Thus the first element of likes corresponds to the maximum likelihood, constrained so that \(p_1\leqslant p_2\); the second element corresponds to the constraint that \(p_1\leqslant p_3\), and so on. The largest likelihood is the easiest constraint to break, in this case \(p_1\leqslant p_3\): this makes sense because \(p_3\) has the second highest MLE after \(p_1\). The extra likelihood is given by

L1-ml
## [1] 0.08613913

(the hyperdirichlet package gives 0.0853 here, a suprisingly small discrepancy given the difficulties of optimizing over a nonconvex region). We conclude that there is no evidence for \(p_1\geqslant\max\left(p_2,\ldots,p_6\right)\).

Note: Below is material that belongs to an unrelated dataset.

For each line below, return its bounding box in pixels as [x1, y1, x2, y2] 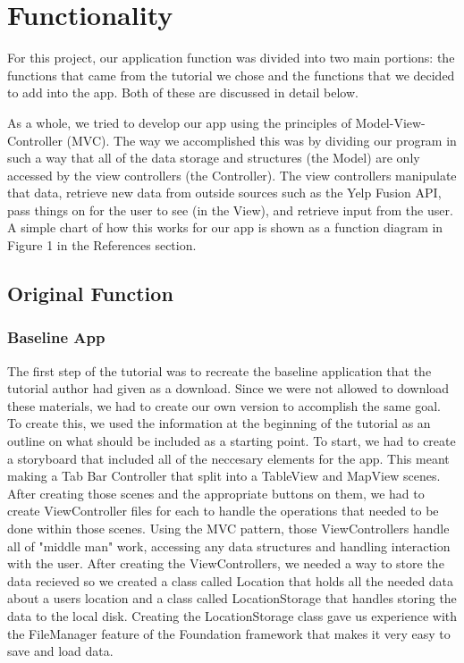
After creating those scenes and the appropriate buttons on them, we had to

It’s worth looking at the evaluate too:

o(c(-1, 1, 0, 0, 0), 0,give=TRUE)$par
## [1] 0.2120674 0.2120674 0.2302719 0.1649972 0.1121906
o(c(-1, 0, 1, 0, 0), 0,give=TRUE)$par
## [1] 0.2377191 0.1736393 0.2377192 0.1718361 0.1100634
o(c(-1, 0, 0, 1, 0), 0,give=TRUE)$par
## [1] 0.2109081 0.1787235 0.2230625 0.2109081 0.1071554
o(c(-1, 0, 0, 0, 1), 0,give=TRUE)$par
## [1] 0.1809502 0.1764378 0.2285099 0.1651894 0.1809502
o(c(-2,-1,-1,-1,-1),-1,give=TRUE)$par
## [1] 0.1585836 0.1776468 0.2326462 0.1646608 0.1078789

Low frequency responses

The next hypothesis was testing the smallness of \(p_5+p_6\), and we suspected that \(p_5+p_6 < \frac{1}{3}\). This translates into optimizing subject to \(p_5+p_6\geqslant\frac{1}{3}\), and the required constraint is \(-p_1-p_2-p_3-p_4\geqslant-\frac{2}{3}\) (because \(p_5+p_6=1-p_1-p_2-p_3-p_4\)). Dead easy:

jj <- o(c(-1,-1,-1,-1,0) , -2/3, give=TRUE,start=indep((1:6)/21))$value
jj
## [1] -182.2108

then the extra support is

L1-jj
## [1] 7.213359

(compare 7.711396 in hyperdirichlet, not sure why the discrepancy is so large).

Final example

The final example was \(\max\left\{p_5,p_6\right\}\geqslant\min\left\{p_1,p_2,p_3,p_4\right\}\). This means the optimization is constrained so that at least one of \(\left\{p_5,p_6\right\}\) exceeds at least one of \(\left\{p_1,p_2,p_3,p_4\right\}\). So we have the union of the various possibilities:

\[ \bigcup_{j\in\left\{5,6\right\}\atop k\in\left\{1,2,3,4\right\}} \left\{\left(p_1,p_2,p_3,p_4,p_5,p_6\right)\left|\sum p_i=1, p_j\geqslant p_k\right.\right\} \]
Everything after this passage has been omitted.